**Work required**
Output every record below exactly.

· · · · ·

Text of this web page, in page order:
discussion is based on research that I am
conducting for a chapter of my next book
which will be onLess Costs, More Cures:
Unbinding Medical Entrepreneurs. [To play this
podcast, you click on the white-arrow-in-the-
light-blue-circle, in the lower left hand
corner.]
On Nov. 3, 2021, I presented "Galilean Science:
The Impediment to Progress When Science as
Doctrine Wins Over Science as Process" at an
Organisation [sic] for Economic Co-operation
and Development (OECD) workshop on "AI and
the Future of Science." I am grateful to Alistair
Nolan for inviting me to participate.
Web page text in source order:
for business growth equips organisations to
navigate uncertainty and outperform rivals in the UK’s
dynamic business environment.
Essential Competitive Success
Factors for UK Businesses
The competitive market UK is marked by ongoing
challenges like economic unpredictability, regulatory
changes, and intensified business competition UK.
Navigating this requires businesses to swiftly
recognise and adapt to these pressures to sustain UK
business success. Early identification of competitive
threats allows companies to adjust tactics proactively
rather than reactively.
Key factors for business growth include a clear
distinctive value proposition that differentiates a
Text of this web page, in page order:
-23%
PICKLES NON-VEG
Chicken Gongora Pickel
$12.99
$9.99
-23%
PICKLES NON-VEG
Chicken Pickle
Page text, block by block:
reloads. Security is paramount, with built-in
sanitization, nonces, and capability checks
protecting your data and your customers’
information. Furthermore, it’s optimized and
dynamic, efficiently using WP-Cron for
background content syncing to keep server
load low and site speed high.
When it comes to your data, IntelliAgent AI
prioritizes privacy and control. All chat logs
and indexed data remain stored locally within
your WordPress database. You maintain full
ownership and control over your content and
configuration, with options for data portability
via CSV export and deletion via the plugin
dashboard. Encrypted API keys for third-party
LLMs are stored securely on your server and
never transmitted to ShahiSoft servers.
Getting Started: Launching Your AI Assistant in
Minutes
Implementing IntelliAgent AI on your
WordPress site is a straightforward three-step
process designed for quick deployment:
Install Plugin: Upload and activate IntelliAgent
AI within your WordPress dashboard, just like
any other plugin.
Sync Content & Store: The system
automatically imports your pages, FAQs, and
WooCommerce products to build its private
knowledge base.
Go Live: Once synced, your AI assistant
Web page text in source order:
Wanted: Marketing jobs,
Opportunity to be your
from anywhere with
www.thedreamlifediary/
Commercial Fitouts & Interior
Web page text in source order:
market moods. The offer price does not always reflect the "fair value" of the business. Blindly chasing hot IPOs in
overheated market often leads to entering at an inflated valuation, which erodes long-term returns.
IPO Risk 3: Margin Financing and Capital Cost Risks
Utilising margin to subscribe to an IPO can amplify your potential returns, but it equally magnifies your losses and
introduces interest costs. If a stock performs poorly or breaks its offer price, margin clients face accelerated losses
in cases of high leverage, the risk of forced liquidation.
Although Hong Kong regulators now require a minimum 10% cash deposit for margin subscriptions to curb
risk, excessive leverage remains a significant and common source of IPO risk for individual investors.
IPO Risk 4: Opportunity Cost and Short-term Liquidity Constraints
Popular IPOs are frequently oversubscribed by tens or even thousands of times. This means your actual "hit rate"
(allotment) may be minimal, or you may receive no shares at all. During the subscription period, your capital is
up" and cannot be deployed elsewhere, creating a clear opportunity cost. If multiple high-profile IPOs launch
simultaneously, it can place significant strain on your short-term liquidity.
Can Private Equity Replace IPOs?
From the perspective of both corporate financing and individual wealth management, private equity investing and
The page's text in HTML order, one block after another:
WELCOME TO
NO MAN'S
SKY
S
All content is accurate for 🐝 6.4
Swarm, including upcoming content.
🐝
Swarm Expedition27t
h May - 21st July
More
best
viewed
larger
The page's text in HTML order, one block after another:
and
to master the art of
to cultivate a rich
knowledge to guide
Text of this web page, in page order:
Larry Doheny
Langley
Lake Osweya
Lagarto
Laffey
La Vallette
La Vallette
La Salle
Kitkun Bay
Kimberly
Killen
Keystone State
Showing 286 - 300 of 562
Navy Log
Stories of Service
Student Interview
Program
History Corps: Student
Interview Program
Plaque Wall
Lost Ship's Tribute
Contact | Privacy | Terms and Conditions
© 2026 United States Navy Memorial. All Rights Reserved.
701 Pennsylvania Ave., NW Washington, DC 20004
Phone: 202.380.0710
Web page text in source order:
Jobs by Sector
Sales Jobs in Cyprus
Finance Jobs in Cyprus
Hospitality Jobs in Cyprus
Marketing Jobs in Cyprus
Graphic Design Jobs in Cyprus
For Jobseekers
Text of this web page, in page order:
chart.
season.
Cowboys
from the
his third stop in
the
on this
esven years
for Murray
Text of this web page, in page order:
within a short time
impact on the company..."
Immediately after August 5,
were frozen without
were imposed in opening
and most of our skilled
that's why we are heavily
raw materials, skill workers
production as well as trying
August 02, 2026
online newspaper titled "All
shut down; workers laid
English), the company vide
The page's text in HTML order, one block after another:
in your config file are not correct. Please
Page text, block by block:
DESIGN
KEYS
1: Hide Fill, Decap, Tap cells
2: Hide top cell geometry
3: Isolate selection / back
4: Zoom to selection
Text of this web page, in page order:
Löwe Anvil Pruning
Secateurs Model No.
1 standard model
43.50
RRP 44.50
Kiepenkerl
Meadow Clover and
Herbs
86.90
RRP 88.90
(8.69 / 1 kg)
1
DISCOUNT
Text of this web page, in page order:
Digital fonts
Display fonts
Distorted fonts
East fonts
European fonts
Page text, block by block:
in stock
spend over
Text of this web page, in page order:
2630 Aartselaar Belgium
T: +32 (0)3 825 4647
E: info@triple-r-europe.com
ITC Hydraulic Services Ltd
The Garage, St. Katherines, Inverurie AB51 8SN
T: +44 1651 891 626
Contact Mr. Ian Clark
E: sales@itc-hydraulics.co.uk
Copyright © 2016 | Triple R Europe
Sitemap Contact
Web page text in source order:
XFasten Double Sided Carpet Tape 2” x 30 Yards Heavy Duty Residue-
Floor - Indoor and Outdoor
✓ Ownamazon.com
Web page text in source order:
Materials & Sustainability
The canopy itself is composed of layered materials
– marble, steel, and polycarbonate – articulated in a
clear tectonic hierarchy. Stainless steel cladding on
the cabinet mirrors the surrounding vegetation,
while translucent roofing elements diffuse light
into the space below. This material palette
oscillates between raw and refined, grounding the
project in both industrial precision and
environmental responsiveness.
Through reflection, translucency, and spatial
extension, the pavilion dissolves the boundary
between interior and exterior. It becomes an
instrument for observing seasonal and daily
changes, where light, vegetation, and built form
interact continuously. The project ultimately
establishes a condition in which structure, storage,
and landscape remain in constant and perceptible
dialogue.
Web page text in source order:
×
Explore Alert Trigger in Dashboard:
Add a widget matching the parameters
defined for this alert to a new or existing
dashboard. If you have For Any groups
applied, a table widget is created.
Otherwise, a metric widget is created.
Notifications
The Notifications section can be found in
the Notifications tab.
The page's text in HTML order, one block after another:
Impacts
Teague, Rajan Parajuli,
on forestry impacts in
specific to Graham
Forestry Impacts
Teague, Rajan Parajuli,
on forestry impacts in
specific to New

· · · · ·

**Task output**
Text of this web page, in page order:
discussion is based on research that I am
conducting for a chapter of my next book
which will be onLess Costs, More Cures:
Unbinding Medical Entrepreneurs. [To play this
podcast, you click on the white-arrow-in-the-
light-blue-circle, in the lower left hand
corner.]
On Nov. 3, 2021, I presented "Galilean Science:
The Impediment to Progress When Science as
Doctrine Wins Over Science as Process" at an
Organisation [sic] for Economic Co-operation
and Development (OECD) workshop on "AI and
the Future of Science." I am grateful to Alistair
Nolan for inviting me to participate.
Web page text in source order:
for business growth equips organisations to
navigate uncertainty and outperform rivals in the UK’s
dynamic business environment.
Essential Competitive Success
Factors for UK Businesses
The competitive market UK is marked by ongoing
challenges like economic unpredictability, regulatory
changes, and intensified business competition UK.
Navigating this requires businesses to swiftly
recognise and adapt to these pressures to sustain UK
business success. Early identification of competitive
threats allows companies to adjust tactics proactively
rather than reactively.
Key factors for business growth include a clear
distinctive value proposition that differentiates a
Text of this web page, in page order:
-23%
PICKLES NON-VEG
Chicken Gongora Pickel
$12.99
$9.99
-23%
PICKLES NON-VEG
Chicken Pickle
Page text, block by block:
reloads. Security is paramount, with built-in
sanitization, nonces, and capability checks
protecting your data and your customers’
information. Furthermore, it’s optimized and
dynamic, efficiently using WP-Cron for
background content syncing to keep server
load low and site speed high.
When it comes to your data, IntelliAgent AI
prioritizes privacy and control. All chat logs
and indexed data remain stored locally within
your WordPress database. You maintain full
ownership and control over your content and
configuration, with options for data portability
via CSV export and deletion via the plugin
dashboard. Encrypted API keys for third-party
LLMs are stored securely on your server and
never transmitted to ShahiSoft servers.
Getting Started: Launching Your AI Assistant in
Minutes
Implementing IntelliAgent AI on your
WordPress site is a straightforward three-step
process designed for quick deployment:
Install Plugin: Upload and activate IntelliAgent
AI within your WordPress dashboard, just like
any other plugin.
Sync Content & Store: The system
automatically imports your pages, FAQs, and
WooCommerce products to build its private
knowledge base.
Go Live: Once synced, your AI assistant
Web page text in source order:
Wanted: Marketing jobs,
Opportunity to be your
from anywhere with
www.thedreamlifediary/
Commercial Fitouts & Interior
Web page text in source order:
market moods. The offer price does not always reflect the "fair value" of the business. Blindly chasing hot IPOs in
overheated market often leads to entering at an inflated valuation, which erodes long-term returns.
IPO Risk 3: Margin Financing and Capital Cost Risks
Utilising margin to subscribe to an IPO can amplify your potential returns, but it equally magnifies your losses and
introduces interest costs. If a stock performs poorly or breaks its offer price, margin clients face accelerated losses
in cases of high leverage, the risk of forced liquidation.
Although Hong Kong regulators now require a minimum 10% cash deposit for margin subscriptions to curb
risk, excessive leverage remains a significant and common source of IPO risk for individual investors.
IPO Risk 4: Opportunity Cost and Short-term Liquidity Constraints
Popular IPOs are frequently oversubscribed by tens or even thousands of times. This means your actual "hit rate"
(allotment) may be minimal, or you may receive no shares at all. During the subscription period, your capital is
up" and cannot be deployed elsewhere, creating a clear opportunity cost. If multiple high-profile IPOs launch
simultaneously, it can place significant strain on your short-term liquidity.
Can Private Equity Replace IPOs?
From the perspective of both corporate financing and individual wealth management, private equity investing and
The page's text in HTML order, one block after another:
WELCOME TO
NO MAN'S
SKY
S
All content is accurate for 🐝 6.4
Swarm, including upcoming content.
🐝
Swarm Expedition27t
h May - 21st July
More
best
viewed
larger
The page's text in HTML order, one block after another:
and
to master the art of
to cultivate a rich
knowledge to guide
Text of this web page, in page order:
Larry Doheny
Langley
Lake Osweya
Lagarto
Laffey
La Vallette
La Vallette
La Salle
Kitkun Bay
Kimberly
Killen
Keystone State
Showing 286 - 300 of 562
Navy Log
Stories of Service
Student Interview
Program
History Corps: Student
Interview Program
Plaque Wall
Lost Ship's Tribute
Contact | Privacy | Terms and Conditions
© 2026 United States Navy Memorial. All Rights Reserved.
701 Pennsylvania Ave., NW Washington, DC 20004
Phone: 202.380.0710
Web page text in source order:
Jobs by Sector
Sales Jobs in Cyprus
Finance Jobs in Cyprus
Hospitality Jobs in Cyprus
Marketing Jobs in Cyprus
Graphic Design Jobs in Cyprus
For Jobseekers
Text of this web page, in page order:
chart.
season.
Cowboys
from the
his third stop in
the
on this
esven years
for Murray
Text of this web page, in page order:
within a short time
impact on the company..."
Immediately after August 5,
were frozen without
were imposed in opening
and most of our skilled
that's why we are heavily
raw materials, skill workers
production as well as trying
August 02, 2026
online newspaper titled "All
shut down; workers laid
English), the company vide
The page's text in HTML order, one block after another:
in your config file are not correct. Please
Page text, block by block:
DESIGN
KEYS
1: Hide Fill, Decap, Tap cells
2: Hide top cell geometry
3: Isolate selection / back
4: Zoom to selection
Text of this web page, in page order:
Löwe Anvil Pruning
Secateurs Model No.
1 standard model
43.50
RRP 44.50
Kiepenkerl
Meadow Clover and
Herbs
86.90
RRP 88.90
(8.69 / 1 kg)
1
DISCOUNT
Text of this web page, in page order:
Digital fonts
Display fonts
Distorted fonts
East fonts
European fonts
Page text, block by block:
in stock
spend over
Text of this web page, in page order:
2630 Aartselaar Belgium
T: +32 (0)3 825 4647
E: info@triple-r-europe.com
ITC Hydraulic Services Ltd
The Garage, St. Katherines, Inverurie AB51 8SN
T: +44 1651 891 626
Contact Mr. Ian Clark
E: sales@itc-hydraulics.co.uk
Copyright © 2016 | Triple R Europe
Sitemap Contact
Web page text in source order:
XFasten Double Sided Carpet Tape 2” x 30 Yards Heavy Duty Residue-
Floor - Indoor and Outdoor
✓ Ownamazon.com
Web page text in source order:
Materials & Sustainability
The canopy itself is composed of layered materials
– marble, steel, and polycarbonate – articulated in a
clear tectonic hierarchy. Stainless steel cladding on
the cabinet mirrors the surrounding vegetation,
while translucent roofing elements diffuse light
into the space below. This material palette
oscillates between raw and refined, grounding the
project in both industrial precision and
environmental responsiveness.
Through reflection, translucency, and spatial
extension, the pavilion dissolves the boundary
between interior and exterior. It becomes an
instrument for observing seasonal and daily
changes, where light, vegetation, and built form
interact continuously. The project ultimately
establishes a condition in which structure, storage,
and landscape remain in constant and perceptible
dialogue.
Web page text in source order:
×
Explore Alert Trigger in Dashboard:
Add a widget matching the parameters
defined for this alert to a new or existing
dashboard. If you have For Any groups
applied, a table widget is created.
Otherwise, a metric widget is created.
Notifications
The Notifications section can be found in
the Notifications tab.
The page's text in HTML order, one block after another:
Impacts
Teague, Rajan Parajuli,
on forestry impacts in
specific to Graham
Forestry Impacts
Teague, Rajan Parajuli,
on forestry impacts in
specific to New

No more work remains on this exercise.